Human-Centered Design Considered Harmful - baran
http://www.jnd.org/dn.mss/human-centered.html

======
blahblahblah
The stuff about the human interface for musical instruments is just hokey. It
lends no support to the author's argument. Acoustic instruments have the user
interfaces that they have because the physics of sound production made more
usable interfaces impractical to build. And, indeed, now that electronics have
enabled alternative means of sound production, the design of more intuitive
and usable interfaces for musical instruments is an active area of research
and development. Likewise, musical notation is an anachronism that has
survived more as a matter of tradition than on the merits of the design. If
you take a look at the design of most MIDI sequencer software, you'll find
that piano roll notation has largely replaced traditional music notation as
the default interface because it is so much more intuitive.

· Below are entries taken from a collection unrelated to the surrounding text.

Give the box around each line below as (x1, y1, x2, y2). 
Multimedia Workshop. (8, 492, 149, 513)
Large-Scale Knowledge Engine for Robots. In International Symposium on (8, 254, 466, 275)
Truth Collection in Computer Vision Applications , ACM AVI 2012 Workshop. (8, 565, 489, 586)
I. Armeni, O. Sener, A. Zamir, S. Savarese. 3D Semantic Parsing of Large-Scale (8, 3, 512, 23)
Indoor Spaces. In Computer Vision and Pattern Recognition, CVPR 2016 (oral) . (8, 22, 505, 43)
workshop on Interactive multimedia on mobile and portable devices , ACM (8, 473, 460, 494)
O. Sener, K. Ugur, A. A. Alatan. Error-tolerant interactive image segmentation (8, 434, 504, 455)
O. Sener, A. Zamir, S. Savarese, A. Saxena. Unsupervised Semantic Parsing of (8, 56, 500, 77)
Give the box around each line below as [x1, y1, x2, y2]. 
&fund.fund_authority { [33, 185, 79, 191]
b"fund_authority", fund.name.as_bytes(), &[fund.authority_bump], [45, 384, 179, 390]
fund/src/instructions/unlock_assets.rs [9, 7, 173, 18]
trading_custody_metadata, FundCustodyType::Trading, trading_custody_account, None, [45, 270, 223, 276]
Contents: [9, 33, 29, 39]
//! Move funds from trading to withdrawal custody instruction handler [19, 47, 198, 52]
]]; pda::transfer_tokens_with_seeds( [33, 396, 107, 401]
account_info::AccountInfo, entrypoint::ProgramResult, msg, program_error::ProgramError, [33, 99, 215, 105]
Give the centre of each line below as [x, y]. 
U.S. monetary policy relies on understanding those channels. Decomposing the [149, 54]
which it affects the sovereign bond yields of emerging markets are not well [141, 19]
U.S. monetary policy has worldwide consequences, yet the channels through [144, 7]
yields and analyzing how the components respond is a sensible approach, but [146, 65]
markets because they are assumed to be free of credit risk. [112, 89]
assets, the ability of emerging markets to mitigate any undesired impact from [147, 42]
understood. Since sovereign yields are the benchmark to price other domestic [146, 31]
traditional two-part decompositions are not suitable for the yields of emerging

Most people who attempt to learn to play an acoustic instrument take lessons
for a few months and eventually quit because the user interfaces are so
difficult to learn. The idea that software should in any way emulate this sort
of design is incomprehensible to me, since the design of software is not
nearly so constrained as the design of a physical instrument. On a trumpet,
you have to hold down the first and third valve key and extend a slide by a
precise amount with your ring finger to play the D above middle C, but the
fingering for D an octave higher is completely different. If you're playing in
any kind of a group, you also have to be aware that your instrument is really
a B flat instrument and transpose the notes accordingly to play along with
everyone else. If your software had a bizarre interface like this, nobody
would buy it unless absolutely no other alternative existed.